Menjalin kasih selama 2 tahun lamanya, bahkan sudah tinggal satu atap dengan segala tujuan cerita dan mimpi di masa depan. Semuanya sudah di rancang sejak awal.
Namun apa jadinya ketika salah satu dari mereka malah jatuh cinta pada orang lain dan memilih untuk berkhianat?

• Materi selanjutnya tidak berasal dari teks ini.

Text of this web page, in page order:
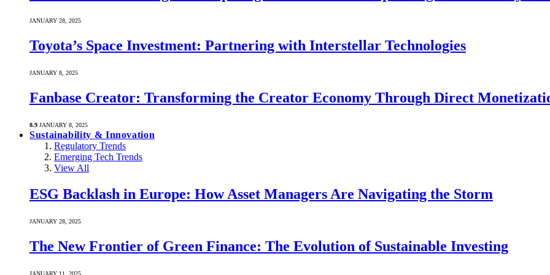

Semua mimpi dan cerita yang sudah di rangkai kini harus hancur seketika dan tidak bisa di perjuangkan lagi. Mungkin satu hal yang membuat Fadil rela menghancurkan hubungan yang sudah terjalin lama ini, hanya karena Yara yang memiliki tubuh berisi dan jauh dari kata cantik dan ideal. Seperti wanita di luaran sana.
Lalu, apa Yara akan mampu memeprtahankan hubungan ini di saat sudah ada wanita lain yang hadir di kehidupan Fadil?
Karya ini diterbitkan atas izin NovelToon Nita.P, isi konten hanyalah pandangan pribadi pembuatnya, tidak mewakili NovelToon sendiri
Yara Lelah!
Tangan Fadil mengepal erat mendengar itu, dia tidak suka dengan perkataan Keanu barusan. Meski sebenarnya Keanu berkata benar. "Aku masih peduli padanya! Aku masih mencintainya!"
Keanu tersenyum sinis mendengar itu, menatap Fadil dengan tatapan tidak percaya. "Mencintainya? Tidak mungkin kau mengkhianati dia jika memang kau masih mencintainya. Asal kau tahu, Yara begitu tulus mencintaimu. Tapi kamu yang telah membuatnya terluka hingga dia tidak mau membuka hatinya untuk orang lain. Bahkan dia tidak mau menerima aku untuk menjadi kekasihnya"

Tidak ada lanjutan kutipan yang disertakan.